## Records from a data collection
*** Block opens ***

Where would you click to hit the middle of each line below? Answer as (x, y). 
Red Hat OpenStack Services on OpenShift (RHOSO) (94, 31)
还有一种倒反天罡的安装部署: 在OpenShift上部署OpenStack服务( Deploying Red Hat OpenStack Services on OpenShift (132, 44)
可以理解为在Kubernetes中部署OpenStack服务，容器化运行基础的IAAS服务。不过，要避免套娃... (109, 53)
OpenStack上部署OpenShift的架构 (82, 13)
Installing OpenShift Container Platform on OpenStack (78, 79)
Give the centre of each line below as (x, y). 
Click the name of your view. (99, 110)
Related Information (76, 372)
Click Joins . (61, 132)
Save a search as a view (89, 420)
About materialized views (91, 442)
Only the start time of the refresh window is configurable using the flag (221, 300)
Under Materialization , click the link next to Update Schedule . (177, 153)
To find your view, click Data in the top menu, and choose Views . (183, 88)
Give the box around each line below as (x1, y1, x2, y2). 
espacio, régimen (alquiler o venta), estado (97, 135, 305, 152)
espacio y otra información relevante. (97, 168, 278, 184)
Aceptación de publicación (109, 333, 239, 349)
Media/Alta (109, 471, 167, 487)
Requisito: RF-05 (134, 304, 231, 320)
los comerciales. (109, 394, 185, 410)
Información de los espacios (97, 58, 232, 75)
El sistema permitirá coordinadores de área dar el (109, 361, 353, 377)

*** Block closes ***
*** Block opens ***

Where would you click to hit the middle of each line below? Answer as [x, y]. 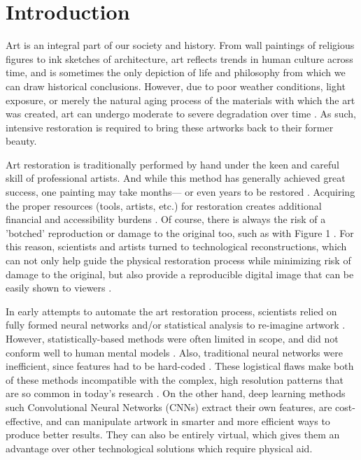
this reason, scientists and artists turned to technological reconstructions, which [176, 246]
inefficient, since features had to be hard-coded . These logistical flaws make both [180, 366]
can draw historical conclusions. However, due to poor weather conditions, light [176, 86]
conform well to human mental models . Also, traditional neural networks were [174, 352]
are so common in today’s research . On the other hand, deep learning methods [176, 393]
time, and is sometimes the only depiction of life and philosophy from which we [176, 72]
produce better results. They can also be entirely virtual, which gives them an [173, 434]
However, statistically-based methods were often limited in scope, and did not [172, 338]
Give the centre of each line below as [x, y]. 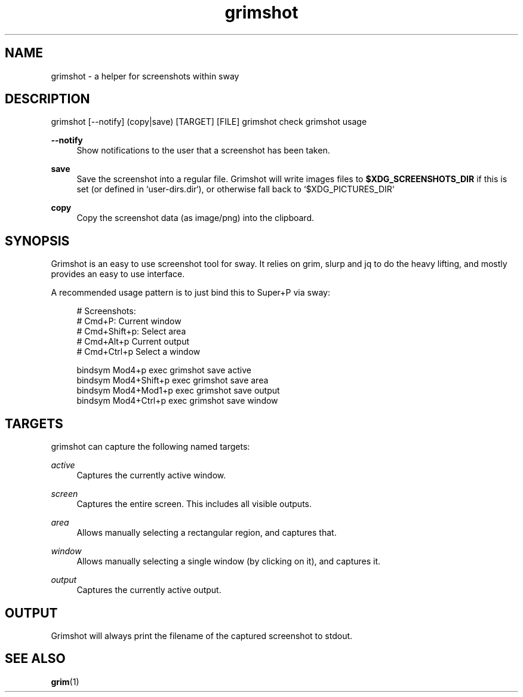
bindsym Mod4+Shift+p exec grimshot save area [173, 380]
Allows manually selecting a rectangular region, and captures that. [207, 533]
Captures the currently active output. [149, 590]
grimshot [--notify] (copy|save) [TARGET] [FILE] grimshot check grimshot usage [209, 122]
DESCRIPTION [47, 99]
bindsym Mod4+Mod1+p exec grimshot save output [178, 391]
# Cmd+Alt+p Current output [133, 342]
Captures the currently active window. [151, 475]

*** Block closes ***

## What the exercise asks
From the entries above, extract only the lines running from the one containing "los comerciales. (109, 394, 185, 410)" through the one containing "El sistema permitirá", inclusive.

## Response area
los comerciales. (109, 394, 185, 410)
Información de los espacios (97, 58, 232, 75)
El sistema permitirá coordinadores de área dar el (109, 361, 353, 377)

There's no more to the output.